ON A PROPER COURSE OF STUDY.

Letter to a Friend, in answer to his request to point out a List of Books, which may serve to enable an English reader to acquire habits of correct reasoning, as well as to comprehend the elements of Moral Science.

DEAR SIR,

I have received your Letter, and shall endeavour to comply with the request contained in it. I shall point out to your attention some elementary works in the order in which they are to be read, making such observations upon them as I proceed, as may tend to exhibit the reasons for my recommendation. The books themselves are so connected one with another, as that the one immediately preceding introduces the next. Altogether, I hope they constitute an introduction to the various topics of mental philosophy and moral science. I have also endeavoured to contine my recommendation to as few books as are essential; yet I hope I have not carried my wish not to overburthen your attention, so far as to omit any that are really useful.
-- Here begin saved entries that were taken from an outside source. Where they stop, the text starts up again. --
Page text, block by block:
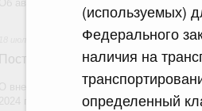
(используемых)
Федерального
наличия на
определенный
Постановление Правительства
О внесении изменения в
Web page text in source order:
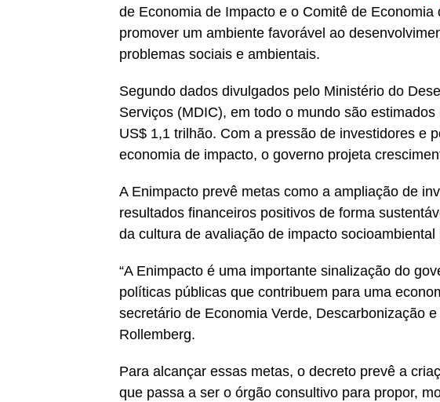
de Economia de Impacto e o Comitê de
promover um ambiente favorável ao
problemas sociais e ambientais.
Segundo dados divulgados pelo Ministério do
Serviços (MDIC), em todo o mundo são
US$ 1,1 trilhão. Com a pressão de investidores e
economia de impacto, o governo projeta
A Enimpacto prevê metas como a ampliação de
resultados financeiros positivos de forma
da cultura de avaliação de impacto
“A Enimpacto é uma importante sinalização do
políticas públicas que contribuem para uma
secretário de Economia Verde, Descarbonização
Rollemberg.
Para alcançar essas metas, o decreto prevê a
que passa a ser o órgão consultivo para propor,
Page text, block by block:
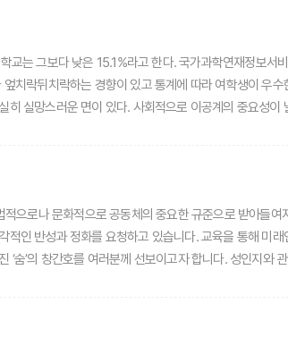
는 그보다 낮은 15.1%라고 한다. 국가과학연재정보서
치락뒤치락하는 경향이 있고 통계에 따라 여학생이 우
실망스러운 면이 있다. 사회적으로 이공계의 중요성
로 간신히 원하는 바를 얻어낸 사람들의 노력이 다져온
나갈 수 있는 길은 모두에게 열려 있어야 한다. 노벨
있지는 않은지 생각해보고 대안을 찾아내야 할 시점이다.
으로나 문화적으로 공동체의 중요한 규준으로 받아들
인 반성과 정화를 요청하고 있습니다. 교육을 통해 미
숨’의 창간호를 여러분께 선보이고자 합니다. 성인지
온 측면이 있습니다. 사회적 합의가 쉽지 않은 사안인
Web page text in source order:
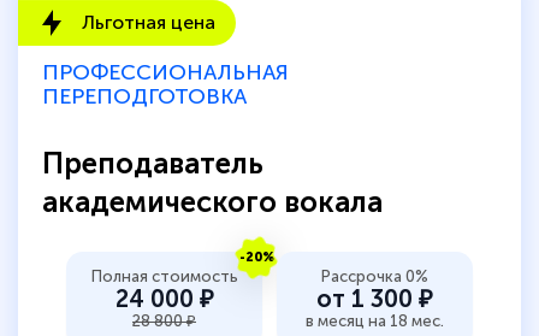
Льготная цена
ПРОФЕССИОНАЛЬНАЯ
ПЕРЕПОДГОТОВКА
Преподаватель
академического вокала
-20%
Полная стоимость
24 000 ₽
28 800 ₽
Рассрочка 0%
от 1 300 ₽
в месяц на 18 мес.
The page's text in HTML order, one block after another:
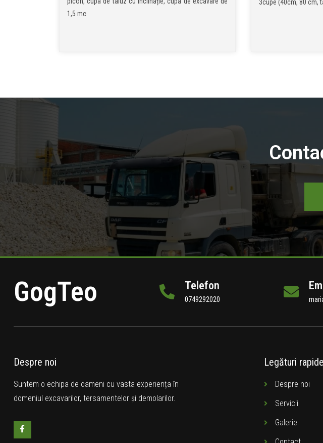
1,5 mc
3cupe (40cm, 80 cm,
GogTeo Telefon
0749292020
Despre noi
Suntem o echipa de oameni cu vasta experiența în
domeniul excavarilor, tersamentelor și demolarilor.
Legături rapide
Despre noi
Servicii
Galerie
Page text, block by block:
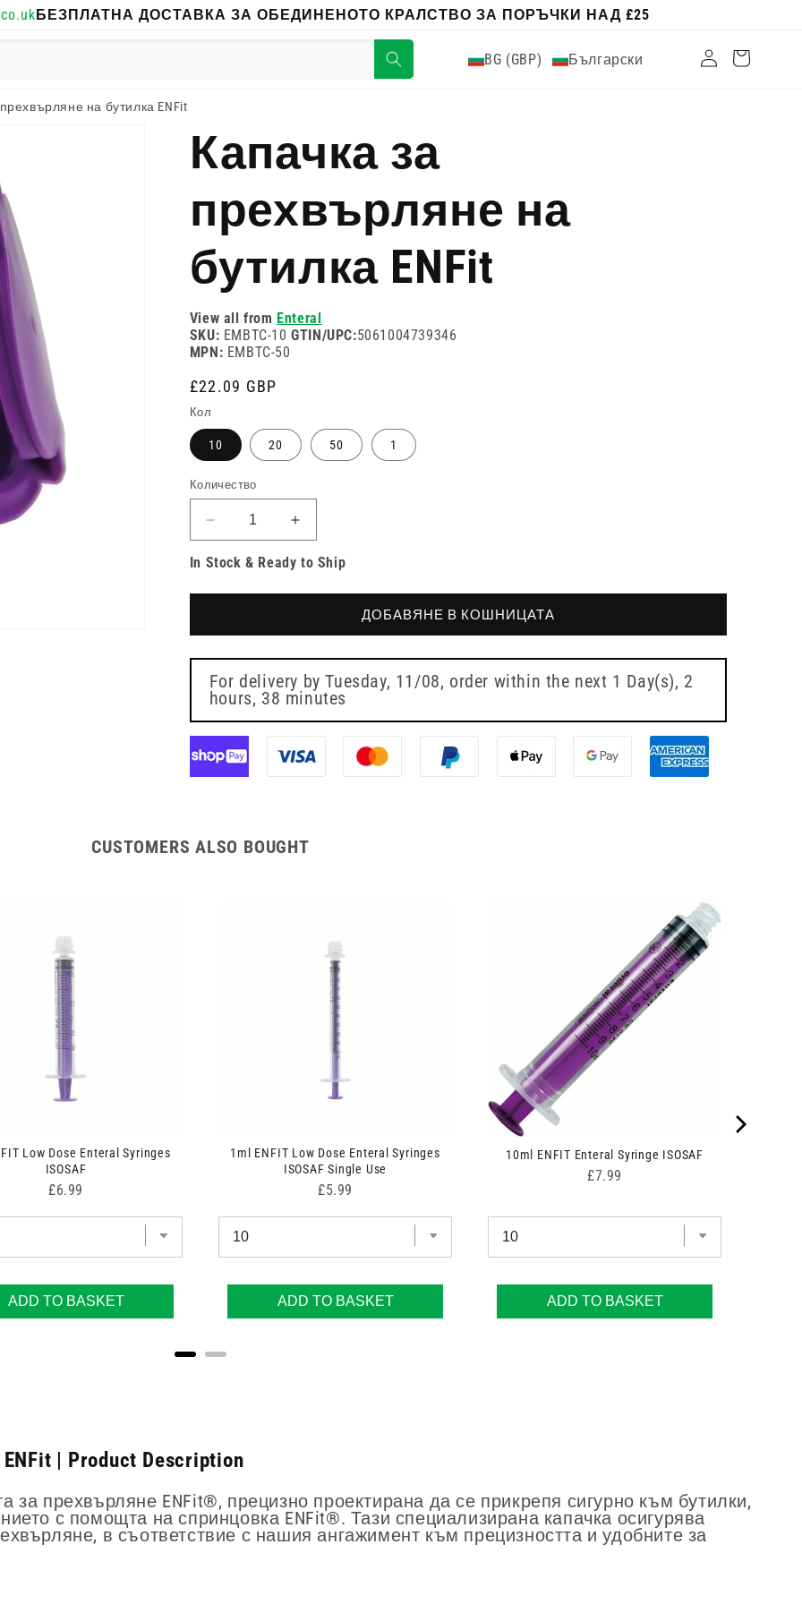
БЕЗПЛАТНА ДОСТАВКА ЗА ОБЕДИНЕНОТО КРАЛСТВО ЗА ПОРЪЧКИ НАД £25
BG (GBP) Български ВлизамКоличка
на бутилка ENFit
Капачка за
прехвърляне на
бутилка ENFit
View all from Enteral
SKU: EMBTC-10GTIN/UPC:5061004739346
MPN: EMBTC-50
Редовна
цена
£22.09 GBP
Кол
10 20 50 1
Количество
Намаляване
на
количеството
прехвърляне
на
бутилка
ENFit
Увеличете
количеството
за
прехвърляне
на
бутилка
ENFit
In Stock & Ready to Ship
ДОБАВЯНЕ В КОШНИЦАТА
For delivery byTuesday, 11/08, order within the next 1 Day(s), 2
hours, 38 minutes
CUSTOMERS ALSO BOUGHT
Low Dose Enteral Syringes
ISOSAF
Price
£6.99
ADD TO BASKET
1ml ENFIT Low Dose Enteral Syringes
ISOSAF Single Use
Price
£5.99
ADD TO BASKET
10ml ENFIT Enteral Syringe ISOSAF
Price
£7.99
ADD TO BASKET
| Product Description
за прехвърляне ENFit®, прецизно проектирана да се прикрепя сигурно към бутилки,
с помощта на спринцовка ENFit®. Тази специализирана капачка осигурява
в съответствие с нашия ангажимент към прецизността и удобните за

You complain of "an inability to pursue a chain of reasoning steadily to its conclusion; that you find your mind invariably wandering away from the subject proposed; that you do not see clearly the relation of one idea to another, nor exclude needless steps in your argument." Although all this may very likely be true, yet be assured it is owing rather to a fault in your education than to a defect in your understanding. In a word, you have not been taught to reason; and reasoning is as much an art as fencing. The most powerful and acute understanding, unless it has learned to use its own faculties, is really nothing more than what a sharp and heavy sword would be in the hand of a strong man, who was however ignorant of the rules of defence. It is possible he might do execution with it occasionally, but it would be owing to accident rather

than to skill; and certainly would be enabled to do far less with it, even under the most favourable circumstances, than if he had been initiated in the best method of using it. I shall therefore recommend you the study, in the first place, of De Crouzaz's Art of Thinking. In this book you will find an explanation given of all those rules in use among reasoners, which indeed they do not formally allude to whenever they reason, but under the regulation of which their minds proceed by habit.

In lieu of this book you might make yourself master of Dr. Watts's Logic, or even Duncan's Logic, which is still less, and in a more compendious form.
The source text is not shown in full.